我的查询或语法有什么问题？ [关闭]

To summarize the comments: You don't have a MySQL syntax error, you have a PHP syntax error. First, mysqli_query() expects the query to be a string value, which means that at some point it must be enclosed in quotes. That is to say,

mysqli_query($conn, DELETE FROM kids WHERE id=`$kidID`)

should be

mysqli_query($conn, "DELETE FROM kids WHERE id = $kidID")

Depending on the type of kids.id you might have to say "...WHERE id = '" . $kidID . "'"); - note that $kidID is enclosed in straight quotes (''), not backticks (``).

Second, mysqli_fetch_assoc() doesn't take a query string at all. You need to pass it a mysqli_result object, as returned by mysqli_query() (which requires a quoted string argument):

$result = mysqli_query($conn, "SELECT name FROM kids WHERE id=$kidID");
$kname = mysqli_fetch_assoc($result);

That said, the other problem is that you are using a dynamic SQL query. something for which there is no excuse when prepared statements are available. Prepared statements close up what in your case is a gaping SQL injection hole (see How can I prevent SQL-injection in PHP?), as well as automagically handling all the necessary quoting, typing and escaping of variables.

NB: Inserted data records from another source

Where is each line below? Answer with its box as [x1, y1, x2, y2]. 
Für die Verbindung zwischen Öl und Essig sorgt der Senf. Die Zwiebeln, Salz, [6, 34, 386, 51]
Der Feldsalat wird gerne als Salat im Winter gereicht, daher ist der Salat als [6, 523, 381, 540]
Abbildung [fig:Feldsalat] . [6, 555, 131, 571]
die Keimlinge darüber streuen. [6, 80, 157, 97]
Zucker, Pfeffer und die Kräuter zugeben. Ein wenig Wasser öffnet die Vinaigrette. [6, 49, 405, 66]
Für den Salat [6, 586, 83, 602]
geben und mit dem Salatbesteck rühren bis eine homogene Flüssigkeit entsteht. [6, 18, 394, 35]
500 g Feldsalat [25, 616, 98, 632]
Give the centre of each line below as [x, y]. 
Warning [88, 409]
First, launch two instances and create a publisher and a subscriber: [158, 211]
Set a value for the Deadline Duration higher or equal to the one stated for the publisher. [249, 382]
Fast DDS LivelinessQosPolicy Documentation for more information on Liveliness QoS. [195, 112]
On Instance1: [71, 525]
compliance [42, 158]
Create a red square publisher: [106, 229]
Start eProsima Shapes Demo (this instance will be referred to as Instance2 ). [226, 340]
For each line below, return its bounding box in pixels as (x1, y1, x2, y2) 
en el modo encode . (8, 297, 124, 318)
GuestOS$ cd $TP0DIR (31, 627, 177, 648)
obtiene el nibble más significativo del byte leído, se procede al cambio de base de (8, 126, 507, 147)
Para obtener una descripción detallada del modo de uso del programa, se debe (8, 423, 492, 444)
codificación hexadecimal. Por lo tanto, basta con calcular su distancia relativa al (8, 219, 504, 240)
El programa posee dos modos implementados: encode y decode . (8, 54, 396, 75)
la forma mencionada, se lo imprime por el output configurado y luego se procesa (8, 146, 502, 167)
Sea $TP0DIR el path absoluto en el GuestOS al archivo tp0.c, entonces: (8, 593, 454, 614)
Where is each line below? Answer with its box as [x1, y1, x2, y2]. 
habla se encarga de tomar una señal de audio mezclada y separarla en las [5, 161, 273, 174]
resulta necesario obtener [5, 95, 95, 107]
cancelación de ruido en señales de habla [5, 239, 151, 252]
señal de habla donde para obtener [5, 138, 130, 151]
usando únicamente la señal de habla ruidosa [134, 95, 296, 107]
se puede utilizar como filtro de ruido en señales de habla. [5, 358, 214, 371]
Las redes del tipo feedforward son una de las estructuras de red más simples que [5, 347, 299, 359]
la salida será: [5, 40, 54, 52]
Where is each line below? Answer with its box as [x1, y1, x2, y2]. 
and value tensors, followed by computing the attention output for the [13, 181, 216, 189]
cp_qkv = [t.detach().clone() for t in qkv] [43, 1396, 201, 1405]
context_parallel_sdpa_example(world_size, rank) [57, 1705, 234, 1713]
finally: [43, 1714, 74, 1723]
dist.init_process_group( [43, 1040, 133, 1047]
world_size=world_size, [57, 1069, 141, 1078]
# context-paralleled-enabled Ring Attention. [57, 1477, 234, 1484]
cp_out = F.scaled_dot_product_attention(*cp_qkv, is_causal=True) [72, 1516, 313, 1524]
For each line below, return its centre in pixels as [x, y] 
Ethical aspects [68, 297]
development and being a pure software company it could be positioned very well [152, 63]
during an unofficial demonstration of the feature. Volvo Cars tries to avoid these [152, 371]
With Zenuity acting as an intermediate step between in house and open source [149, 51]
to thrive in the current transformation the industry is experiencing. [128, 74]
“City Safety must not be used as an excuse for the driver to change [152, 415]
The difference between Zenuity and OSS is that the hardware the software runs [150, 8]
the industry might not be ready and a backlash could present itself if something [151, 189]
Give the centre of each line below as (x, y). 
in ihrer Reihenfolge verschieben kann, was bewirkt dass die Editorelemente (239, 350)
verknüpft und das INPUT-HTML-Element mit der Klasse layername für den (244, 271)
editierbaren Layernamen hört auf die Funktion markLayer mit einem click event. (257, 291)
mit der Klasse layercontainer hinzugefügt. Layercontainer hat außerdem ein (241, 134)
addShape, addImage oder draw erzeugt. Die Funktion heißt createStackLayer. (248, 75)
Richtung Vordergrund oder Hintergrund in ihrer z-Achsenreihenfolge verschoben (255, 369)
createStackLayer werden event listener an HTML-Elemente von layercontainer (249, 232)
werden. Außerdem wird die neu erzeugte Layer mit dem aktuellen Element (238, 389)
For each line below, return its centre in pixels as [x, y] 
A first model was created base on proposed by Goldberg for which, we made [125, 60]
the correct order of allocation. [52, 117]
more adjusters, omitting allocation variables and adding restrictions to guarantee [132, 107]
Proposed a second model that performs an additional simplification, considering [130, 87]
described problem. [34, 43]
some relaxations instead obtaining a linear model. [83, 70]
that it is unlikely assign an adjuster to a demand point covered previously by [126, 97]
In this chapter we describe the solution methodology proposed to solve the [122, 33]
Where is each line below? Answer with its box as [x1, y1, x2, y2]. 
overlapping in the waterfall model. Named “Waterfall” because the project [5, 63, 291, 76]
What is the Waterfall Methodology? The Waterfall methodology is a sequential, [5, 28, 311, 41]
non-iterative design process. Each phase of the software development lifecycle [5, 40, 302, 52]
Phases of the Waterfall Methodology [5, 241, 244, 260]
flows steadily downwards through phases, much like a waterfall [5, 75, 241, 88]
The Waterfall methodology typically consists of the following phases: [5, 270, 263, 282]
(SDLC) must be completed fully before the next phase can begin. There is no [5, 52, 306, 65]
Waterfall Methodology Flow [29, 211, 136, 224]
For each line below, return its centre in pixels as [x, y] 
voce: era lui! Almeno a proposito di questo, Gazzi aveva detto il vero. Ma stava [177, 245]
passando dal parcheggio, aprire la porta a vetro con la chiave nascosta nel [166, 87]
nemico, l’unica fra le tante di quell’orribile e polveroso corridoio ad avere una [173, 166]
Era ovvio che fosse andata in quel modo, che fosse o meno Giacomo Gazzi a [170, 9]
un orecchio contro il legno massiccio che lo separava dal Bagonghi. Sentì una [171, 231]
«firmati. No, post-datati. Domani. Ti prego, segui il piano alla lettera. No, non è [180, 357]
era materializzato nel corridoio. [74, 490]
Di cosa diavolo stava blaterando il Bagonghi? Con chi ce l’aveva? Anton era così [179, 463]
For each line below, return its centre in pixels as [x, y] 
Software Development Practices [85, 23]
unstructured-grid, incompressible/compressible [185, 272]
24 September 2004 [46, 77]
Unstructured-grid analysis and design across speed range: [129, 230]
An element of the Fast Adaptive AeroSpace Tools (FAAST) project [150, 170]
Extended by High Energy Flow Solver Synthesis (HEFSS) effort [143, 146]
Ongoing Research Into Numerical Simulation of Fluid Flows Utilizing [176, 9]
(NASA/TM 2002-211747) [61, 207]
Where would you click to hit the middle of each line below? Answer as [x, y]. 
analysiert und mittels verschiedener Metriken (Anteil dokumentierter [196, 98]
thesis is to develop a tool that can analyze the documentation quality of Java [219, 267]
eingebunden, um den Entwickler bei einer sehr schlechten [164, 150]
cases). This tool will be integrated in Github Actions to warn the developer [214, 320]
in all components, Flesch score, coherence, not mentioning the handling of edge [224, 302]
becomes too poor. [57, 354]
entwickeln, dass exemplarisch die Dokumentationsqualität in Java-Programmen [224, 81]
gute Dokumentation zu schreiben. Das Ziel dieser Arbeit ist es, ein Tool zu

For your SELECT the prepared-statement syntax would be

$sql = "SELECT name FROM kids WHERE id = ?";    // define the query
$stmt = mysqli_prepare($conn, $sql);            // compile the query
mysqli_stmt_bind_param($stmt, 's', $kidID);     // fill in the variables
$result = mysqli_stmt_execute($stmt);           // perform the query
$kname = mysqli_fetch_assoc($result);           // retrieve the result
$name = $kname['name'];

I have omitted any treatment of error handling, as I prefer to leave that as an exercise for the reader.